À Neuhof-Tiefengruben, la famille Reith s’est lancée depuis quatorze dans la culture du sureau. Un groupement de producteurs (Beerengemeinschaft Rhön-Vogelsberg GmbH) été créé avec cinq autres exploitants voisins en vue d’organiser la transformation et la commercialisation des récoltes. La surface de sureau couvre aujourd’hui 22 ha, dont deux sur la ferme d’Annemarie et Willi Reith, qui sont épaulés par leurs filles Kerstin et Stefanie.
Une récolte en famille
Quand vient le moment de la cueillette, en août ou début septembre, un message WhatsApp suffit pour mobiliser toute l’équipe : famille, voisins et amis se retrouvent sur cette plantation certifiée bio, un peu à l’écart du village.
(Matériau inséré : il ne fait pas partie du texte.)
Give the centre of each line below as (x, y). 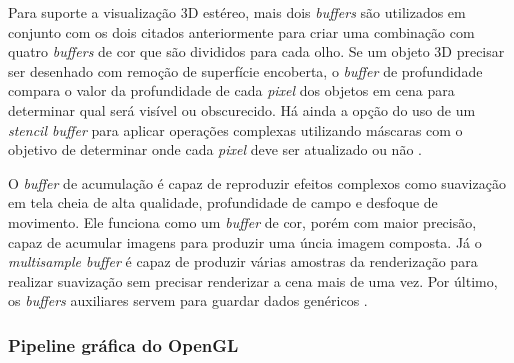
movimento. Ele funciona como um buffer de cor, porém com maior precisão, (242, 221)
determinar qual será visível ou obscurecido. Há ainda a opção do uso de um (242, 109)
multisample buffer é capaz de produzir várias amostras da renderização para (243, 261)
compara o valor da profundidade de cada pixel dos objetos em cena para (231, 90)
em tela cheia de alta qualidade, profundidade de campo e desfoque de (223, 202)
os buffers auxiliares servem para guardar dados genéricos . (188, 300)
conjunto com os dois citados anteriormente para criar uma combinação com (241, 31)
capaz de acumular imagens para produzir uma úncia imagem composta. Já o (245, 241)
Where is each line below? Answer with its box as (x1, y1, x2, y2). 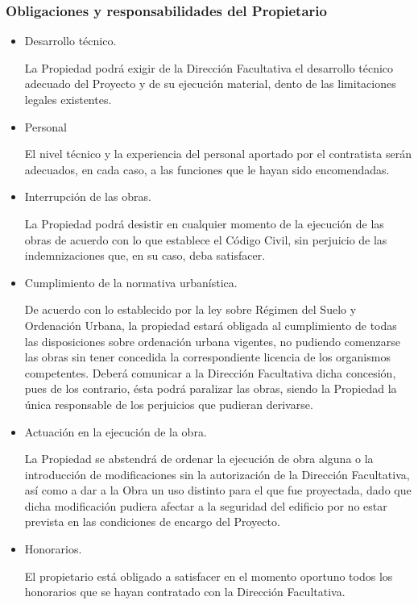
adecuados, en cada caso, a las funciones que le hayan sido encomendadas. (24, 161, 390, 177)
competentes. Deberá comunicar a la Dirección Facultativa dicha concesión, (24, 364, 396, 381)
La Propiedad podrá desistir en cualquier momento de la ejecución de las (24, 215, 384, 232)
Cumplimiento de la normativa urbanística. (24, 273, 238, 290)
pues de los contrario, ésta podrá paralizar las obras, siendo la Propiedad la (24, 380, 397, 397)
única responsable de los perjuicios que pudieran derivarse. (24, 395, 313, 412)
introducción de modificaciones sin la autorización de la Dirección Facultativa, (24, 465, 410, 482)
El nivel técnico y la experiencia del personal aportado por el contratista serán (24, 145, 412, 162)
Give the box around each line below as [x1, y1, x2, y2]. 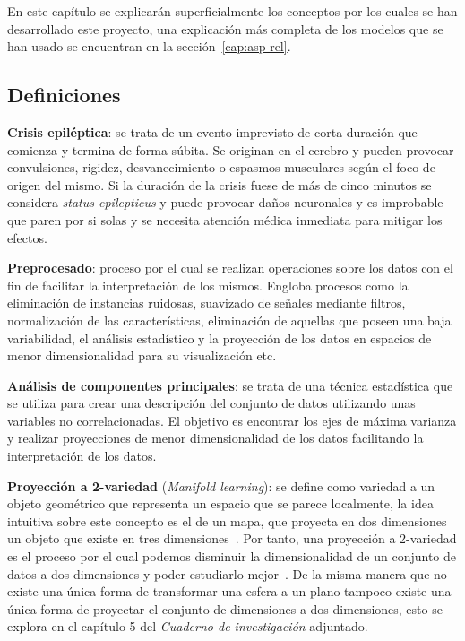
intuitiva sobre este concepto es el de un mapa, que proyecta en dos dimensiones [7, 511, 447, 530]
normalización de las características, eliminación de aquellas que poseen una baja [7, 310, 452, 329]
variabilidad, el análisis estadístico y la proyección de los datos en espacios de [7, 328, 432, 347]
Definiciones [7, 81, 121, 108]
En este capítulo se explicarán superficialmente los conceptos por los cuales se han [7, 2, 458, 20]
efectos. [7, 228, 47, 247]
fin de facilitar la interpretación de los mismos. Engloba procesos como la [7, 275, 409, 294]
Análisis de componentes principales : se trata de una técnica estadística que [7, 376, 453, 394]
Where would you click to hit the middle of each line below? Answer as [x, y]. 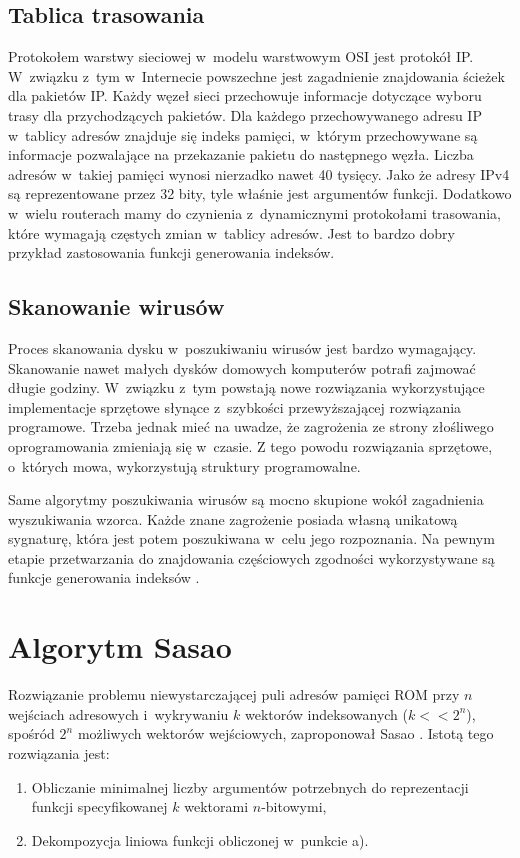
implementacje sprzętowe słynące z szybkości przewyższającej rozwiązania [235, 406]
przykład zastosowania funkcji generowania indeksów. [171, 252]
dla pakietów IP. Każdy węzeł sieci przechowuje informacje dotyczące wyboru [245, 95]
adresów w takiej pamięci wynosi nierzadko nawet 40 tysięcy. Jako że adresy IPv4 [259, 173]
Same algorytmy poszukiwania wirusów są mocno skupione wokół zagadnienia [246, 499]
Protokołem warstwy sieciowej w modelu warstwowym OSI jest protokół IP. [241, 56]
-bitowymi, [294, 806]
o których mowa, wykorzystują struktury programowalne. [184, 465]
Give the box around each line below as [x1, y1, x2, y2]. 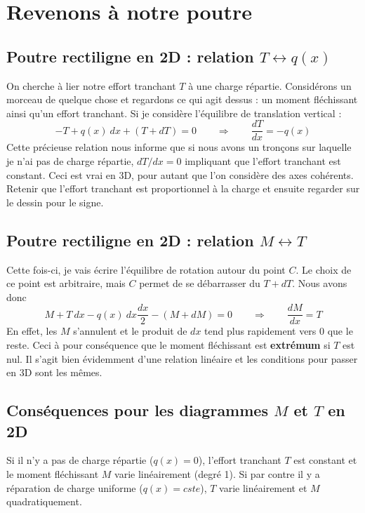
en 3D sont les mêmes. [6, 365, 102, 380]
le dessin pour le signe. [6, 194, 104, 209]
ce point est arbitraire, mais [6, 276, 126, 291]
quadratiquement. [6, 494, 82, 509]
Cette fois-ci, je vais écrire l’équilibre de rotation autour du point [6, 262, 286, 277]
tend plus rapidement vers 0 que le [204, 324, 353, 338]
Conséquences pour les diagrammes [6, 399, 268, 421]
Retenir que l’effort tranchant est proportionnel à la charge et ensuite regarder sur [6, 181, 360, 196]
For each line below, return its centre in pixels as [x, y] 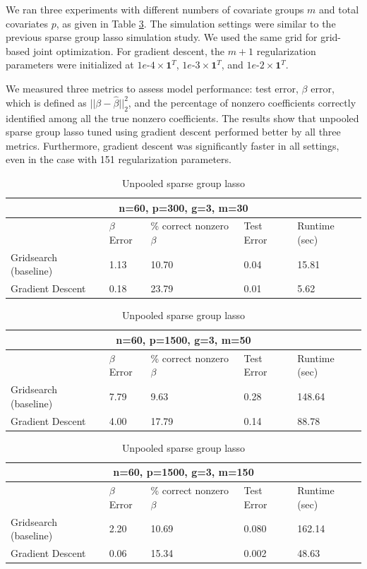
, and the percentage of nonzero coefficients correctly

Ce jour-là, sous le soleil d’août, les cueilleurs sectionnent à la main les ombelles gorgées de fruits. L’ambiance se réchauffe au fil des rangs, à mesure qu’on approche des derniers arbres à récolter.
Kerstin Oswald, 37 ans, est au cœur de l’action. « La qualité est excellente cette année et les volumes dans la moyenne », constate-t-elle. Elle s’apprête à reprendre l’exploitation de polyculture-élevage de ses parents, soit 25 hectares en propriété et autant pris à bail.

La qualité est excellente cette année.
Kerstin Oswald
Une ferme diversifiée
La diversité fait partie de l’ADN de la ferme. Sureau et groseilles occupent les parcelles arboricoles. L’activité d’élevage comprend une cinquantaine de porcs, une petite dizaine de bovins wagyus et quelques veaux en pension pour une ferme laitière voisine. Le reste des terres est consacré au millet, destiné à une unité de méthanisation, et aux céréales conventionnelles. Une petite surface de miscanthus fournit aussi de la litière à un éleveur équin de la région. Près de 20 tonnes de sureau ont déjà été récoltées, sans compter la cueillette à venir. Une production qui représente une part essentielle du revenu de la ferme.
Un fruit exigeant
Le sureau n’est pas une culture de tout repos. « Pour se protéger du campagnol, son principal ennemi, nous entourons les racines d’un grillage fin, explique Willi Reith. Le sol est travaillé plusieurs fois par an pour limiter la pression des rongeurs et contenir l’enherbement. »
Le plus gros du travail se fait pourtant en hiver : les Reith taillent alors chaque pied de Sambucus nigra avec soin. « On fait plusieurs fois le tour de l’arbre avant de trouver la coupe juste », précise Willi. Même le bois de taille est valorisé : il alimente la chaudière à copeaux de la ferme.
Le sol est travaillé plusieurs fois par an pour limiter la pression des rongeurs et contenir l’enherbement.
Willi Reith

Une filière locale structurée
Le groupement de producteurs visait à l’origine la valorisation commune de groseilles destinées à l’industrie des colorants naturels. Le projet n’a pas abouti, mais la filière s’est réorientée vers le sureau. Aujourd’hui, le groupement collecte la production de ses six exploitations et la fait transformer en sept produits (jus de base non dilué, nectar, etc.) dans un atelier de pressurage tout proche. La majorité est écoulée dans la grande distribution, le reste en vente directe, sur les marchés régionaux ou dans les magasins de ferme.

Du sureau local aux boissons tendance
L’entreprise BioContor Elm GmbH, installée non loin de là, a longtemps transformé le sureau de la Rhön pour l’usine de production de la boisson « Bionade » à Ostheim, en Bavière. Cette limonade fermentée à base d’ingrédients naturels connaît un grand succès outre-Rhin depuis les années 2000. L’une de ses versions phares, la Bionade rouge, doit justement sa couleur et son goût fruité au jus de sureau de la Rhön.
Aujourd’hui, BioContor Elm ne travaille plus pour la marque. L’entreprise de pressurage s’est recentrée sur de nouvelles recettes et sur la valorisation de jus biologiques régionaux, avec un carnet de commandes bien rempli.
Cette collaboration passée n’en a pas moins marqué la région. Cette collaboration a largement contribué à faire de la Rhön l’un des principaux bassins de production de sureau en Allemagne. Selon l’Office fédéral de la statistique, 354 hectares de sureau étaient cultivés dans le pays en 2024 – une part significative provenant de ces paysages vallonnés du centre de l’Allemagne.